In the present invention, a mounted semiconductor chip can be recovered since an underfill resin is not provided. Furthermore, since an underfill resin is not provided, there is no problem of a peeling phenomenon due to voids in the underfill resin or defective bonding between the underfill resin and a semiconductor chip or a mounting board. Furthermore, an insulating resin layer and metallic posts are disposed between the pad electrodes of the semiconductor chip and externally exposed electrodes. Ends of the metallic posts are projected from the insulating resin layer surface. Therefore, a layer composed of the metallic posts and the insulating resin layer serves as a stress relaxation layer so that thermal and mechanical loads imposed on the externally exposed electrodes can be prevented from transmitting to a semiconductor chip. Furthermore, since a contact area between the metallic post and outer solder electrode making contact with the metallic post is large and, moreover, damage to the outer solder electrode due to a horizontal stress and thereby propagation of cracks can be prevented, bond strength between the metallic post and outer solder electrode can be increased. Therefore, mounting reliability of the flip chip type semiconductor device can be improved. Consequently, a flip chip type semiconductor device from which a semiconductor chip can be recovered and which has excellent mounting reliability can be provided without using an expensive ceramic substrate.

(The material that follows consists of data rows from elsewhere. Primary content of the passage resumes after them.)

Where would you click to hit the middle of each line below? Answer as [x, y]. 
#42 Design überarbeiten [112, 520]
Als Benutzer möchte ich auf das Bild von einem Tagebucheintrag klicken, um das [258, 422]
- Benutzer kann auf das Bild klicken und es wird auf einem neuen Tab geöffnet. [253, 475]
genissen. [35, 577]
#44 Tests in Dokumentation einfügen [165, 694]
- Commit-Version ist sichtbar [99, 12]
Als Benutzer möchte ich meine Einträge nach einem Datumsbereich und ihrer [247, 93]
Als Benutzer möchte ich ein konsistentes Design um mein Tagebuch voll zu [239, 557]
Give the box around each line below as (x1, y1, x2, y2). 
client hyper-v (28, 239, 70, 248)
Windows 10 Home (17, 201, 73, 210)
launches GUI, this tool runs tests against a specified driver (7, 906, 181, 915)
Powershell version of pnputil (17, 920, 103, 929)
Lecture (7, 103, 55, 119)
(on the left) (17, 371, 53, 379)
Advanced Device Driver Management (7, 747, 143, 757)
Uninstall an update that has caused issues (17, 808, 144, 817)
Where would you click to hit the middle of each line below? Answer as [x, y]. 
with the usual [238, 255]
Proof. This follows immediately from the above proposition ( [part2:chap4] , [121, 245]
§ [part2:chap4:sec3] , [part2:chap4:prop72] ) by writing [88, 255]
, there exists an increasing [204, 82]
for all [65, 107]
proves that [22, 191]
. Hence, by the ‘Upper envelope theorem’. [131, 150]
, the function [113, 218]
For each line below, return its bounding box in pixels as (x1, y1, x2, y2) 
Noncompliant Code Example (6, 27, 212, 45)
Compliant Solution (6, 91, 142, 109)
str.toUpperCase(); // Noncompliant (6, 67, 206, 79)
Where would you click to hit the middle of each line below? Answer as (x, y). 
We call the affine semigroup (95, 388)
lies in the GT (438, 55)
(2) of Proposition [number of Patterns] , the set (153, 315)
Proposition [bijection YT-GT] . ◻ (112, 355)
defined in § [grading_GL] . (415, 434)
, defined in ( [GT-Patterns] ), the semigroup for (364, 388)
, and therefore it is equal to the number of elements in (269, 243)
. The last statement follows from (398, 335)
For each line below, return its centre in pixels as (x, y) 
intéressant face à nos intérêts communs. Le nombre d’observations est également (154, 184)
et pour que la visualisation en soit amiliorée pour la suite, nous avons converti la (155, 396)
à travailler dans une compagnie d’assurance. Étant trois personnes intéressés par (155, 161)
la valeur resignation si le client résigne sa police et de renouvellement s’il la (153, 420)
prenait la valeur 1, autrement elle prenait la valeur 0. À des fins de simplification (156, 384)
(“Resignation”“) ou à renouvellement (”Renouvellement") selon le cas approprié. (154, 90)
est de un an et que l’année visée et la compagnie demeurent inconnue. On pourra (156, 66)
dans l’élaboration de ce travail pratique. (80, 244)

In this flip chip type semiconductor device, centroids of the aforementioned first and second portions may be deviated from each other in a plane view. Consequently, the metallic post can be divided into two portions. Therefore, thermal and mechanical loads transmitted to the semiconductor chip via the metallic post can be further reduced and the aforementioned effect can be further enhanced.

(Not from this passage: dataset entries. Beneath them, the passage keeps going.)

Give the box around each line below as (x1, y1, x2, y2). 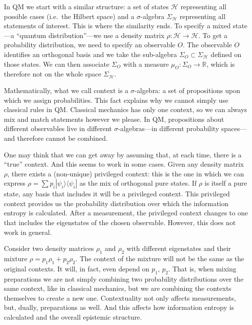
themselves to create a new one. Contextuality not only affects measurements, (4, 292, 236, 303)
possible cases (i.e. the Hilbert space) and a (4, 11, 135, 21)
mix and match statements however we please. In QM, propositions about (4, 114, 224, 124)
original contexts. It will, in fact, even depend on (4, 263, 150, 273)
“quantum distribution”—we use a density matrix (16, 30, 165, 40)
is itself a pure (204, 178, 247, 188)
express (4, 178, 26, 188)
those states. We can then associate (4, 58, 110, 69)
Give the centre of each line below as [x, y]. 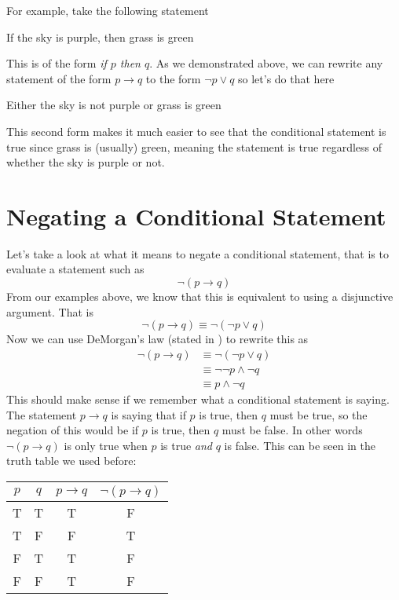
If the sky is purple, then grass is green [100, 37]
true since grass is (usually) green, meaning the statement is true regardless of [194, 146]
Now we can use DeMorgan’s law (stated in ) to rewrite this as [157, 339]
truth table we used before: [71, 461]
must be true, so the [318, 414]
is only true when [106, 445]
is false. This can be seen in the [300, 445]
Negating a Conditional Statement [196, 216]
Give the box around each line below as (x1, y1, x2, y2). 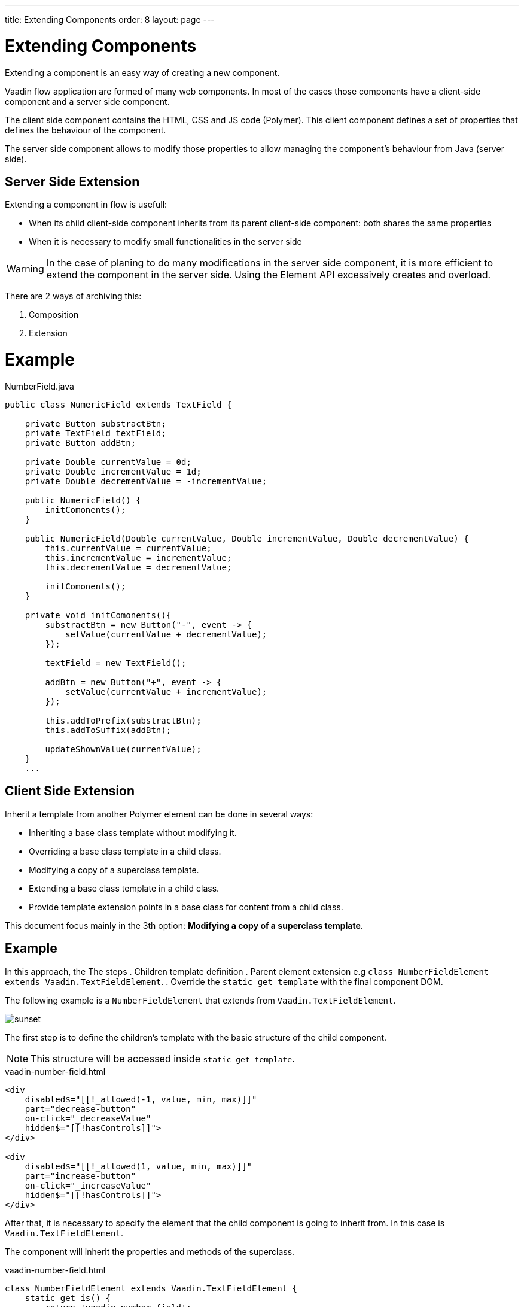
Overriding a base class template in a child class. (29, 846, 221, 856)
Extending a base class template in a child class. (29, 883, 220, 893)
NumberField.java (5, 381, 74, 391)
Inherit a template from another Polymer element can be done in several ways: (5, 808, 313, 819)
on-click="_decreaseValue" (25, 1113, 151, 1123)
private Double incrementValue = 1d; (25, 466, 202, 476)
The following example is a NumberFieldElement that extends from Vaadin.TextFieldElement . (5, 995, 396, 1005)
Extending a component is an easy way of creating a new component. (5, 67, 280, 78)
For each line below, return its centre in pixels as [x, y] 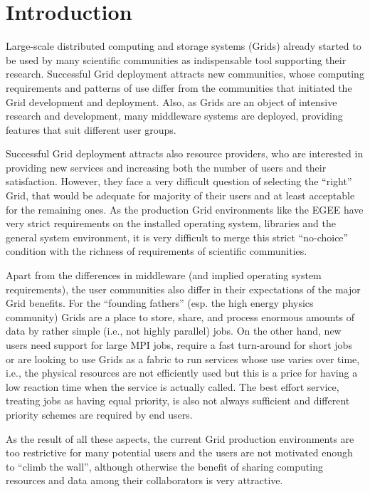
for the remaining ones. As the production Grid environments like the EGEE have [185, 209]
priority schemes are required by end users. [99, 414]
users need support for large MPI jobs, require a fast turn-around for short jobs [179, 345]
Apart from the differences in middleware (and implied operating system [164, 275]
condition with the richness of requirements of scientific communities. [157, 251]
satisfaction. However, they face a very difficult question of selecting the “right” [179, 181]
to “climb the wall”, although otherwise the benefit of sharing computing [164, 466]
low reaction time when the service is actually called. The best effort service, [173, 386]
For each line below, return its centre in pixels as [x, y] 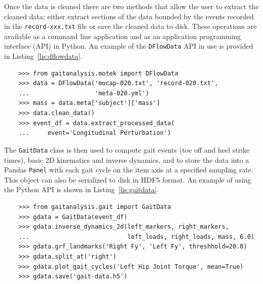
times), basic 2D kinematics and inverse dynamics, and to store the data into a [127, 159]
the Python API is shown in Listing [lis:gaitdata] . [82, 189]
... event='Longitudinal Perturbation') [95, 133]
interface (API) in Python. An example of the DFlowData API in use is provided [129, 46]
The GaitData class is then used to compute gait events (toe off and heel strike [127, 149]
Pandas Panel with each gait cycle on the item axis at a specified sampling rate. [129, 170]
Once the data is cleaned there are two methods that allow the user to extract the [131, 6]
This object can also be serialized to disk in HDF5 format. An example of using [128, 179]
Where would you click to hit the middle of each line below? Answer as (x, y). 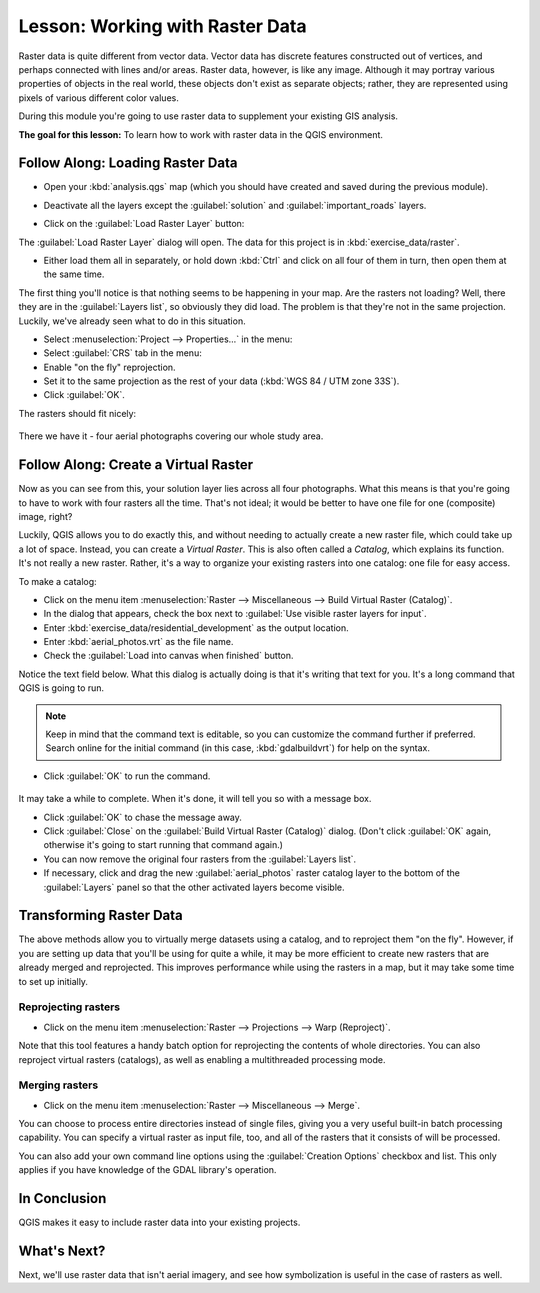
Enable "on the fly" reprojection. (109, 367)
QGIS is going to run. (61, 688)
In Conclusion (62, 1198)
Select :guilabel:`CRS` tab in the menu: (122, 353)
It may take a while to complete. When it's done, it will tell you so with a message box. (195, 799)
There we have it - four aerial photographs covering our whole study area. (171, 436)
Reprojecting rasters (69, 1007)
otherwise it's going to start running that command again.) (163, 845)

In a method of manufacturing a flip chip type semiconductor device according to the present invention, a plurality of recessed portions are formed in the surface of a metallic substrate, and a metallic post is formed on the surface of each recessed portion. Then, this metallic post and a pad electrode of a semiconductor chip are connected, an insulating resin layer is formed by filling an insulating resin into a space between the metallic substrate and the semiconductor chip, the metallic substrate is removed and electrodes are formed on the metallic post.
In another method of manufacturing a flip chip type semiconductor device according to the present invention, a plurality of projected portions on a first surface of a metallic substrate, a plurality of projected portions corresponding to the projected portions formed on the first surface are formed on a second surface of the metallic substrate, and the projected portions formed on the first surface and pad electrodes of a semiconductor chip are connected with each other. Then, an insulating resin layer is formed by filling an insulating resin into a space between the metallic substrate and the semiconductor chip, the projected portions are partitioned by removing portions of the metallic substrate other than the projected portions and electrodes are formed on the projected portions formed on the second surface of the metallic substrate.
Consequently, the aforementioned flip chip type semiconductor device can be efficiently fabricated.
The plurality of projected portions may be formed by forming a resist for masking regions where the projected portions are to be formed and etching the metallic substrate by using this resist as a mask.